_YOUR INSTRUCTIONS_
Each line of the records that holds the word "paper" should be copied out.

....

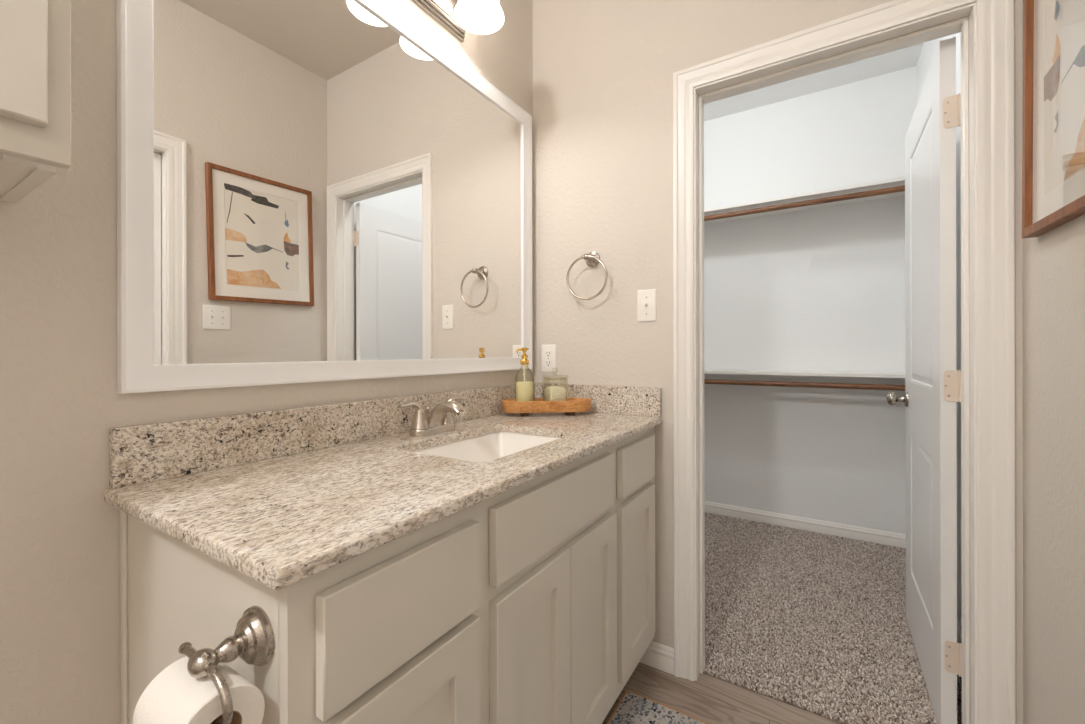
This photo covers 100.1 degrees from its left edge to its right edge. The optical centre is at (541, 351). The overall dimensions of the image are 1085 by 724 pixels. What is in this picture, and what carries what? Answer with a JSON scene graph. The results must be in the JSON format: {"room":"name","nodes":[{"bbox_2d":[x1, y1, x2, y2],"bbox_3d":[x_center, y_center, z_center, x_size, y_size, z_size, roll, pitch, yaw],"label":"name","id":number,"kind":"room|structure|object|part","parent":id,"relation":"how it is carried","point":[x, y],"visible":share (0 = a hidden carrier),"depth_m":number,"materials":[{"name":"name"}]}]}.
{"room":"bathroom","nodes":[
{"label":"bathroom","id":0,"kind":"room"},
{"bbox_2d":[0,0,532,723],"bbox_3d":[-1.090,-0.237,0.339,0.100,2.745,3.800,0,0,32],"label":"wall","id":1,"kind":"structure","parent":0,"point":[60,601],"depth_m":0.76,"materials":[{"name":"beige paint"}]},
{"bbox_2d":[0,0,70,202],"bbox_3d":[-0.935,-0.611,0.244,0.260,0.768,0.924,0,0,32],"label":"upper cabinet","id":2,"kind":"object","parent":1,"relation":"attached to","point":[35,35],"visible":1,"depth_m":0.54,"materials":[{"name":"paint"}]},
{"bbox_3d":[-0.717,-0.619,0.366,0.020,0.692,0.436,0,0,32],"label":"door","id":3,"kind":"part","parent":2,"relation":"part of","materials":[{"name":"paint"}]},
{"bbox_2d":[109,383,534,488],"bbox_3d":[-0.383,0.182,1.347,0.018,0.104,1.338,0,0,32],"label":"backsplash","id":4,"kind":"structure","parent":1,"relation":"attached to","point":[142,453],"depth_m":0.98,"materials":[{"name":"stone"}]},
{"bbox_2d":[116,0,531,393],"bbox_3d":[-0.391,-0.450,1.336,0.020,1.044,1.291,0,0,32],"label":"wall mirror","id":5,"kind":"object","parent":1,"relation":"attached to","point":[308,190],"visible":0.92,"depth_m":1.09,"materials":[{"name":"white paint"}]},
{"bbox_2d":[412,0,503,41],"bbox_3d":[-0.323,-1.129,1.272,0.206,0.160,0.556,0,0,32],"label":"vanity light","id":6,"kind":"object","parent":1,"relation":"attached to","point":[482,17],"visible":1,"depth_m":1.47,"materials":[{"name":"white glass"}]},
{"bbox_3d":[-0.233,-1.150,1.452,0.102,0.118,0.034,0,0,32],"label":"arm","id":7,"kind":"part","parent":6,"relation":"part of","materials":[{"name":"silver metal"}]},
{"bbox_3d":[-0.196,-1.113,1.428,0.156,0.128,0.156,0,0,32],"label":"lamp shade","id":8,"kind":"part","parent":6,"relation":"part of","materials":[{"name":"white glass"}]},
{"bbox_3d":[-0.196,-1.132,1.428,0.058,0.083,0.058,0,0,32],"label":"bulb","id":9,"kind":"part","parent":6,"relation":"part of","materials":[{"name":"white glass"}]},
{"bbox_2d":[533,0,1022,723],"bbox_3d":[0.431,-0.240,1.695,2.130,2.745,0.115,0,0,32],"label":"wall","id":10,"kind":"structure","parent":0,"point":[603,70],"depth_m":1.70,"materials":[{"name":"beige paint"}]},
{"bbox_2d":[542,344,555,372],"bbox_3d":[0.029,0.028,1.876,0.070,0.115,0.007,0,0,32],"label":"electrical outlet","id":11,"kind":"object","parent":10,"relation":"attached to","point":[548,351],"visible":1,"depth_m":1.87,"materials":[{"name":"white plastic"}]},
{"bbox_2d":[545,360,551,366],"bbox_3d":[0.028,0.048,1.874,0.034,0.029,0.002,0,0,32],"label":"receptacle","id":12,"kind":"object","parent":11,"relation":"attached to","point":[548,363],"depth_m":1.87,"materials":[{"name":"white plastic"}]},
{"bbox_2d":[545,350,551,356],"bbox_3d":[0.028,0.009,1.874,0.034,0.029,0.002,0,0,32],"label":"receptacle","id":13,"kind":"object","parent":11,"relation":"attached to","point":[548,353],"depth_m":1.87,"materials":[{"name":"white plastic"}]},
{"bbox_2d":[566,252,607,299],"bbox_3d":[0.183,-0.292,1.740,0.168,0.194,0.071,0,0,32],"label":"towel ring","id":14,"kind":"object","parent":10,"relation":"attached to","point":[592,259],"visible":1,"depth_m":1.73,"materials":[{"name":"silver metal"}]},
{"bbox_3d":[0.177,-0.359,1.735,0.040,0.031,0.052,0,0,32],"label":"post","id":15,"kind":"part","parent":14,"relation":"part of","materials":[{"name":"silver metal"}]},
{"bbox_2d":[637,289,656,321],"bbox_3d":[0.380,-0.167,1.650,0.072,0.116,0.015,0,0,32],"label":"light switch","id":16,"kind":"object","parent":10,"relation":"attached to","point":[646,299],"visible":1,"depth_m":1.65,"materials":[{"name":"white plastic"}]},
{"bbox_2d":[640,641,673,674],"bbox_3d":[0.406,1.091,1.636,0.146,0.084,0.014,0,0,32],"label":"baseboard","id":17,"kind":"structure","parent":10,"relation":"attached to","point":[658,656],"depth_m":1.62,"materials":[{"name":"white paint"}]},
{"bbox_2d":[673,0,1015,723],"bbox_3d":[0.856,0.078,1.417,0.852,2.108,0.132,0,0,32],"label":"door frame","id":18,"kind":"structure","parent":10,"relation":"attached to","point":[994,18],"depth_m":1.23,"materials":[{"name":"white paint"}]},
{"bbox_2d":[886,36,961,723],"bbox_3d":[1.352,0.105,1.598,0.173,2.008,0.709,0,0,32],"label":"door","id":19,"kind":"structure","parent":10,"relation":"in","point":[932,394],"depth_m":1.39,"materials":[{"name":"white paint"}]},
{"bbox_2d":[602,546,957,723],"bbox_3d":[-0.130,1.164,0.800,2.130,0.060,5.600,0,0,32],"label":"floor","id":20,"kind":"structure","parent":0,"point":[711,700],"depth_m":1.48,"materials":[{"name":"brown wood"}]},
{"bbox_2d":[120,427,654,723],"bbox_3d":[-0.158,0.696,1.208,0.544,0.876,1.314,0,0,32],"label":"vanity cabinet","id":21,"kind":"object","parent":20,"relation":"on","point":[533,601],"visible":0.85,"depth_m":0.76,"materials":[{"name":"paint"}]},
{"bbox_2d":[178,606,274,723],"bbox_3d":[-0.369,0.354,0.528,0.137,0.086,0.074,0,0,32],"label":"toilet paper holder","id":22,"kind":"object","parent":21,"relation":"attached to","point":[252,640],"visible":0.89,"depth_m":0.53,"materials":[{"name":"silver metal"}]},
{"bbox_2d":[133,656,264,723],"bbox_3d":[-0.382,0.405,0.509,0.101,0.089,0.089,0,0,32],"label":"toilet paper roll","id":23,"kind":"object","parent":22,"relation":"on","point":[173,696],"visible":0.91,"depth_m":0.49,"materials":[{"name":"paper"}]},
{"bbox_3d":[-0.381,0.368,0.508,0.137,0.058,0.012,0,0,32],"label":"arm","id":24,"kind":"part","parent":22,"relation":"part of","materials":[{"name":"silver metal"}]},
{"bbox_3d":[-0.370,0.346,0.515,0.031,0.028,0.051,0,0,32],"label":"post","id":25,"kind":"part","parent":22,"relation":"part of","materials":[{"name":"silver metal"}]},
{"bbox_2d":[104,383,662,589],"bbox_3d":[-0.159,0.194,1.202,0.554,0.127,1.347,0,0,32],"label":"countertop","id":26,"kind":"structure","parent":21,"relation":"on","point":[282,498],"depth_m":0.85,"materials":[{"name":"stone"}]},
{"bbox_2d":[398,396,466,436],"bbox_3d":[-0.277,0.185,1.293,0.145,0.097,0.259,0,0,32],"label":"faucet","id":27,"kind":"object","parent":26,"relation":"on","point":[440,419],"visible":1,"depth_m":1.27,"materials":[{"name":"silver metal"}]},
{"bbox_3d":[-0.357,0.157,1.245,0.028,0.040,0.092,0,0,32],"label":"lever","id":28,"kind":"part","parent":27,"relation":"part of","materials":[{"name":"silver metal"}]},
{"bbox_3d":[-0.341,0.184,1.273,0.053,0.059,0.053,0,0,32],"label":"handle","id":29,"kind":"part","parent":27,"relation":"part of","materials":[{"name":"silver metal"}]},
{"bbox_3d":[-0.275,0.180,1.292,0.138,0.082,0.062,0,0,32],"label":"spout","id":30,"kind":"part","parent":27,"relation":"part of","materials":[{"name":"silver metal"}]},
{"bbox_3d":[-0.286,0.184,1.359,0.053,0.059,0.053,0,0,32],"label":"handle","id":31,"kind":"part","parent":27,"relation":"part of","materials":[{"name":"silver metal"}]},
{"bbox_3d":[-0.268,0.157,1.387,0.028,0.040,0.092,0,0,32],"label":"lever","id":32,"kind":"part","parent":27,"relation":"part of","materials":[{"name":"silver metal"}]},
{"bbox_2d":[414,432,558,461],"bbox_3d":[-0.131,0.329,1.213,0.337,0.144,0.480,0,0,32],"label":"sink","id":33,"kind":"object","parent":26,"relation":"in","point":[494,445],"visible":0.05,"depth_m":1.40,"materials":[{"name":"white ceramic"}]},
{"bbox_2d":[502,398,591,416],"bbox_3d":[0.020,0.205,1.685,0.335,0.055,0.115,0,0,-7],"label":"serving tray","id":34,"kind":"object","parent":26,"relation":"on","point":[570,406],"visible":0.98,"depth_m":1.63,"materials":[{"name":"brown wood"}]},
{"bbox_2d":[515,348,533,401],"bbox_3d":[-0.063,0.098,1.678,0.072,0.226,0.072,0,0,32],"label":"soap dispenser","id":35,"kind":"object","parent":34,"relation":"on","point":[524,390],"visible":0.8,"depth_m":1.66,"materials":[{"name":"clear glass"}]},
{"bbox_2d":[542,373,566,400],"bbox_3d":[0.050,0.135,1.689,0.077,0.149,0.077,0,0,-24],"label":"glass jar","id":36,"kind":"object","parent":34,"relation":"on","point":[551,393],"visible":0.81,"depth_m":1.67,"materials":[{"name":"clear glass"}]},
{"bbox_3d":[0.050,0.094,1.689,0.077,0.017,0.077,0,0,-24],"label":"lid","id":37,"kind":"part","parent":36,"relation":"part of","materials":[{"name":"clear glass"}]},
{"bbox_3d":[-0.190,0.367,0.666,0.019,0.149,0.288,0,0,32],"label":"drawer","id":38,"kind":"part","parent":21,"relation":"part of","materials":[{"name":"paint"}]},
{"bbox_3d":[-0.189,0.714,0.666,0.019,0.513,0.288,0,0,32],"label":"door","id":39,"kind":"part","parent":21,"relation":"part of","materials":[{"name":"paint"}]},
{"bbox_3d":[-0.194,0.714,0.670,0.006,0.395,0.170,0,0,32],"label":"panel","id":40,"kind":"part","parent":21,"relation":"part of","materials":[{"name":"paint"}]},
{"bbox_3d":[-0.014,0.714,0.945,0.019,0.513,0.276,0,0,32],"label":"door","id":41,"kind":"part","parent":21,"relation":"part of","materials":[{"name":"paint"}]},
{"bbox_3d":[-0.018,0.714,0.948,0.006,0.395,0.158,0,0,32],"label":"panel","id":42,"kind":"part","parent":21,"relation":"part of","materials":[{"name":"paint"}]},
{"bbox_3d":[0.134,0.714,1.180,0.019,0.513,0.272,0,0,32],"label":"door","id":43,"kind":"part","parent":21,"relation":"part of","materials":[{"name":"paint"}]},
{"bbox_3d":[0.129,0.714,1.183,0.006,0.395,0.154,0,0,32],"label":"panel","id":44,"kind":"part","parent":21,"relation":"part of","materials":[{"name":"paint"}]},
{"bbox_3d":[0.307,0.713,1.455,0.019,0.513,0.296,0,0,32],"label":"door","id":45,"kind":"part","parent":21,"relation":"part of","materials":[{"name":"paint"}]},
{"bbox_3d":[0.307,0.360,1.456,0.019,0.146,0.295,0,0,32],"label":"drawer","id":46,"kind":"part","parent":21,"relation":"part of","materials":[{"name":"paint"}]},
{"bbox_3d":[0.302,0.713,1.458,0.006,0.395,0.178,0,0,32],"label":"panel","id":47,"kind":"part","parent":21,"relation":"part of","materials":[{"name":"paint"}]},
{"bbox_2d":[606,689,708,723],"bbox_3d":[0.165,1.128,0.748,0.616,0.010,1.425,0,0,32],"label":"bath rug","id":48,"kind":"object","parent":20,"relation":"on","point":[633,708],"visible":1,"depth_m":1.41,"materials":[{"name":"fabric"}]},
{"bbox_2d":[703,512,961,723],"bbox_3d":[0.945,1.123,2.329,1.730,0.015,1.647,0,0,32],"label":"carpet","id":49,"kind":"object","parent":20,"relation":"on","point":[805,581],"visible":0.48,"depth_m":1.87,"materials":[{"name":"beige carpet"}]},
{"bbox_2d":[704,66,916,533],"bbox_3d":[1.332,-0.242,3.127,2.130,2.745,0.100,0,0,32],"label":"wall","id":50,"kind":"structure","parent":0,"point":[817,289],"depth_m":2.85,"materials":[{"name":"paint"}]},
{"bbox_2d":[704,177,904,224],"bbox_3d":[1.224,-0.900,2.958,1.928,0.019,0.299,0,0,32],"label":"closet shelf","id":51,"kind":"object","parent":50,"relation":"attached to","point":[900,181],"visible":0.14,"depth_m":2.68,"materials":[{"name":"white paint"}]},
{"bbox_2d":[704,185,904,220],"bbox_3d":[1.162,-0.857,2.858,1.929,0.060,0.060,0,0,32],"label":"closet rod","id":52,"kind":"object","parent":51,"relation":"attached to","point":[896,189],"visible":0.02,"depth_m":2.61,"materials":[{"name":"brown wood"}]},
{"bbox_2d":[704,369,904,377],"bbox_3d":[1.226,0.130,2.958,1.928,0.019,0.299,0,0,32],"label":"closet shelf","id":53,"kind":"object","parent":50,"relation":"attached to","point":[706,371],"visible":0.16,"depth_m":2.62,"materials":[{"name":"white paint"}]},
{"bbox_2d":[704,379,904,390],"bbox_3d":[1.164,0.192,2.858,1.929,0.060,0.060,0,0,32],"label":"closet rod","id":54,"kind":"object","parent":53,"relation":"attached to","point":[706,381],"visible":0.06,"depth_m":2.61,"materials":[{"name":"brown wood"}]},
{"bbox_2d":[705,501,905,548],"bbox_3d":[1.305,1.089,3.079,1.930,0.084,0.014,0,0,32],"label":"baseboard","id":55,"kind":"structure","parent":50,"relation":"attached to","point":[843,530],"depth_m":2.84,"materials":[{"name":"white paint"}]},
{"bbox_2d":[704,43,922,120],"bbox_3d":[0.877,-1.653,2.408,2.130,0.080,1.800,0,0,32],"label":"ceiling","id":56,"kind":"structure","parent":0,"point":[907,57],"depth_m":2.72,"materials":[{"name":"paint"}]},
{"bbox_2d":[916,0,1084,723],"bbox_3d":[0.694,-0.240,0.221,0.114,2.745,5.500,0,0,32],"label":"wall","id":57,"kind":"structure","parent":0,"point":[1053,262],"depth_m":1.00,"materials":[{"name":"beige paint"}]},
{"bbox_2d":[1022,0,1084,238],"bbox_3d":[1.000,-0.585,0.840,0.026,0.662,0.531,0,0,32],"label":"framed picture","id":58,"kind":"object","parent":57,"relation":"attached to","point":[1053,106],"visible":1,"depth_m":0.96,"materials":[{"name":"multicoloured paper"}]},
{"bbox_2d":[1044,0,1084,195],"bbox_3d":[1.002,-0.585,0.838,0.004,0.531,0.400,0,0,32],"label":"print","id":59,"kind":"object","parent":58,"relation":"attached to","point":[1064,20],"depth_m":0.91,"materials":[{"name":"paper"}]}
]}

....

_YOUR SOLUTION_
{"bbox_2d":[178,606,274,723],"bbox_3d":[-0.369,0.354,0.528,0.137,0.086,0.074,0,0,32],"label":"toilet paper holder","id":22,"kind":"object","parent":21,"relation":"attached to","point":[252,640],"visible":0.89,"depth_m":0.53,"materials":[{"name":"silver metal"}]},
{"bbox_2d":[133,656,264,723],"bbox_3d":[-0.382,0.405,0.509,0.101,0.089,0.089,0,0,32],"label":"toilet paper roll","id":23,"kind":"object","parent":22,"relation":"on","point":[173,696],"visible":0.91,"depth_m":0.49,"materials":[{"name":"paper"}]},
{"bbox_2d":[1022,0,1084,238],"bbox_3d":[1.000,-0.585,0.840,0.026,0.662,0.531,0,0,32],"label":"framed picture","id":58,"kind":"object","parent":57,"relation":"attached to","point":[1053,106],"visible":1,"depth_m":0.96,"materials":[{"name":"multicoloured paper"}]},
{"bbox_2d":[1044,0,1084,195],"bbox_3d":[1.002,-0.585,0.838,0.004,0.531,0.400,0,0,32],"label":"print","id":59,"kind":"object","parent":58,"relation":"attached to","point":[1064,20],"depth_m":0.91,"materials":[{"name":"paper"}]}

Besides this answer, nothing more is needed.